EXERCISE PROMPT -> Search the data for the word "COBRA" and copy every line where it occurs.

======== RECORDS FOR THE EXERCISE

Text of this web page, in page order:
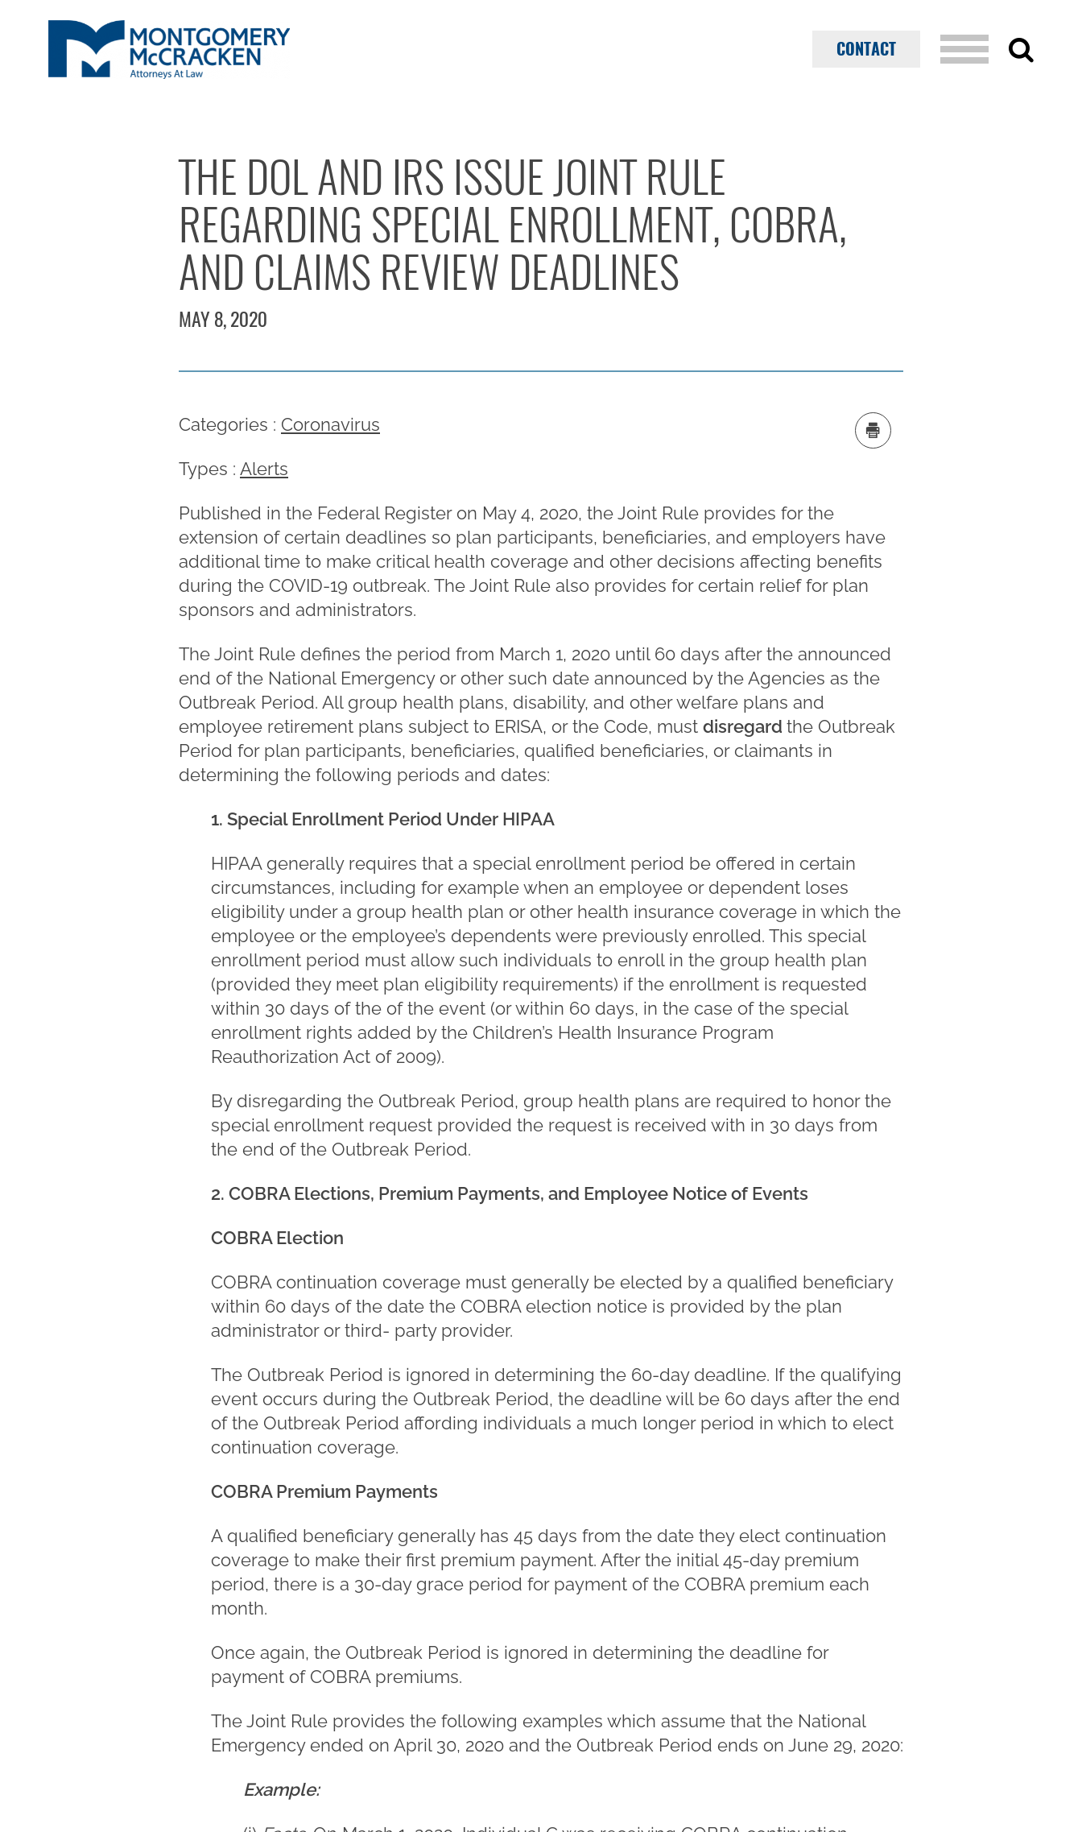
CONTACT
THE DOL AND IRS ISSUE JOINT RULE
REGARDING SPECIAL ENROLLMENT, COBRA,
AND CLAIMS REVIEW DEADLINES
MAY 8, 2020
Categories : Coronavirus
Types : Alerts
Published in the Federal Register on May 4, 2020, the Joint Rule provides for the
extension of certain deadlines so plan participants, beneficiaries, and employers have
additional time to make critical health coverage and other decisions affecting benefits
during the COVID-19 outbreak. The Joint Rule also provides for certain relief for plan
sponsors and administrators.
The Joint Rule defines the period from March 1, 2020 until 60 days after the announced
end of the National Emergency or other such date announced by the Agencies as the
Outbreak Period. All group health plans, disability, and other welfare plans and
employee retirement plans subject to ERISA, or the Code, must disregard the Outbreak
Period for plan participants, beneficiaries, qualified beneficiaries, or claimants in
determining the following periods and dates:
1. Special Enrollment Period Under HIPAA
HIPAA generally requires that a special enrollment period be offered in certain
circumstances, including for example when an employee or dependent loses
eligibility under a group health plan or other health insurance coverage in which the
employee or the employee’s dependents were previously enrolled. This special
enrollment period must allow such individuals to enroll in the group health plan
(provided they meet plan eligibility requirements) if the enrollment is requested
within 30 days of the of the event (or within 60 days, in the case of the special
enrollment rights added by the Children’s Health Insurance Program
Reauthorization Act of 2009).
By disregarding the Outbreak Period, group health plans are required to honor the
special enrollment request provided the request is received with in 30 days from
the end of the Outbreak Period.
2. COBRA Elections, Premium Payments, and Employee Notice of Events
COBRA Election
COBRA continuation coverage must generally be elected by a qualified beneficiary
within 60 days of the date the COBRA election notice is provided by the plan
administrator or third- party provider.
The Outbreak Period is ignored in determining the 60-day deadline. If the qualifying
event occurs during the Outbreak Period, the deadline will be 60 days after the end
of the Outbreak Period affording individuals a much longer period in which to elect
continuation coverage.
COBRA Premium Payments
A qualified beneficiary generally has 45 days from the date they elect continuation
coverage to make their first premium payment. After the initial 45-day premium
period, there is a 30-day grace period for payment of the COBRA premium each
month.
Once again, the Outbreak Period is ignored in determining the deadline for
payment of COBRA premiums.
The Joint Rule provides the following examples which assume that the National
Emergency ended on April 30, 2020 and the Outbreak Period ends on June 29, 2020:
Example:
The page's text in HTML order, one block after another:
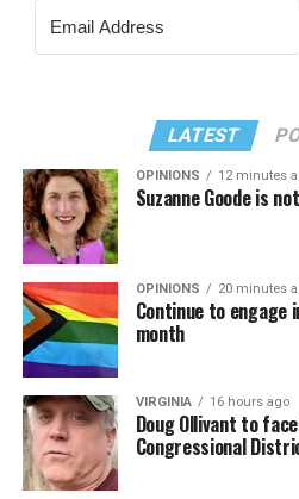
LATEST
OPINIONS 12 minutes
Suzanne Goode is
OPINIONS 20 minutes
Continue to
month
VIRGINIA 16 hours ago
Doug Ollivant to
Congressional
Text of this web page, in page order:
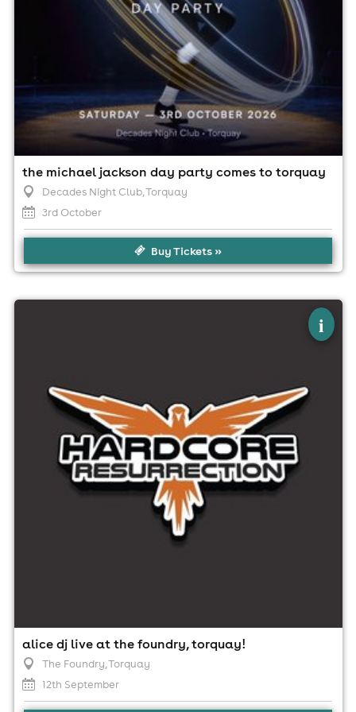
the michael jackson day party comes to torquay
Decades Night Club, Torquay
3rd October
Buy Tickets »
alice dj live at the foundry, torquay!
The Foundry, Torquay
12th September
i
×
10:00pm til 4:00am (last entry 2:00am)
Minimum Age: 18
For ticket prices, please click here (Additional fees may
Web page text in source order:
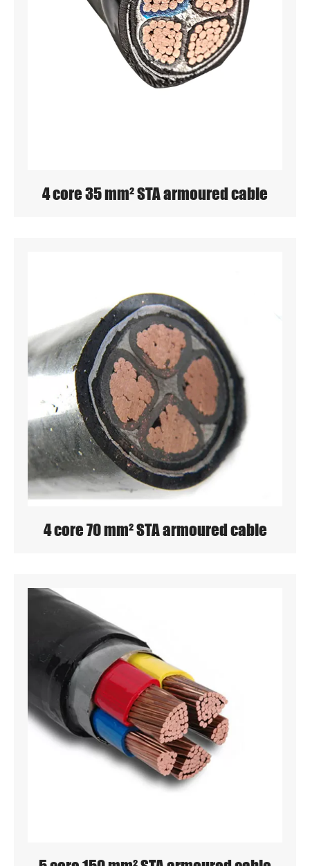
4 core 35 mm² STA armoured cable
4 core 70 mm² STA armoured cable
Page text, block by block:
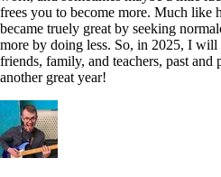
frees you to become more. Much like
became truely great by seeking
more by doing less. So, in 2025, I
friends, family, and teachers, past and
another great year!
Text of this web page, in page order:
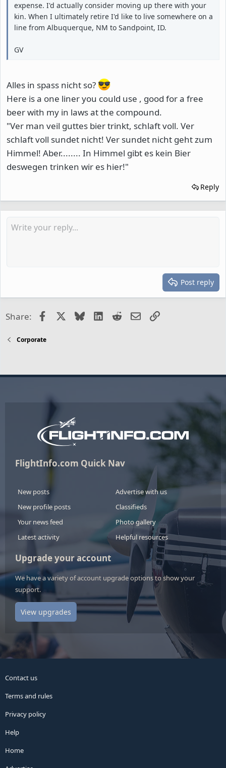
expense. I'd actually consider moving up there with your
kin. When I ultimately retire I'd like to live somewhere on a
line from Albuquerque, NM to Sandpoint, ID.
GV
Alles in spass nicht so?
Here is a one liner you could use , good for a free
beer with my in laws at the compound.
"Ver man veil guttes bier trinkt, schlaft voll. Ver
schlaft voll sundet nicht! Ver sundet nicht geht zum
Himmel! Aber........ In Himmel gibt es kein Bier
deswegen trinken wir es hier!"
Reply
Post reply
Share: FacebookBlueskyLinkedIn
RedditEmailLink
Corporate
FlightInfo.com Quick Nav
New posts
New profile posts
Your news feed
Latest activity
Advertise with us
Classifieds
Photo gallery
Helpful resources
Upgrade your account
We have a variety of account upgrade options to show your
support.
View upgrades
Contact us
Terms and rules
Privacy policy
Help
Home
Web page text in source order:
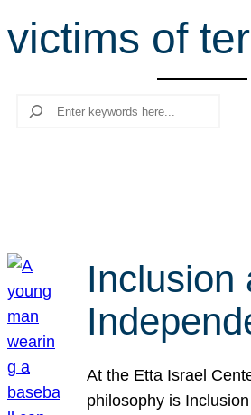
r
c
victims of
Search
Inclusion
At the Etta Israel
philosophy is
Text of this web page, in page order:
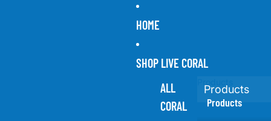
HOME
SHOP LIVE CORAL
ALL
CORAL
Products
Products
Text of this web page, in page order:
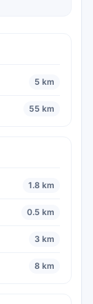
5 km
55 km
1.8 km
0.5 km
3 km
8 km
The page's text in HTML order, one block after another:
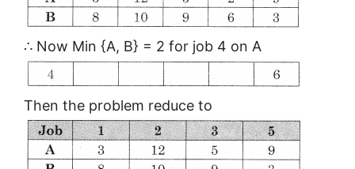
∴ Now Min {A, B} = 2 for job 4 on A
Then the problem reduce to

================

FINISHED EXERCISE ->
REGARDING SPECIAL ENROLLMENT, COBRA,
2. COBRA Elections, Premium Payments, and Employee Notice of Events
COBRA Election
COBRA continuation coverage must generally be elected by a qualified beneficiary
within 60 days of the date the COBRA election notice is provided by the plan
COBRA Premium Payments
period, there is a 30-day grace period for payment of the COBRA premium each
payment of COBRA premiums.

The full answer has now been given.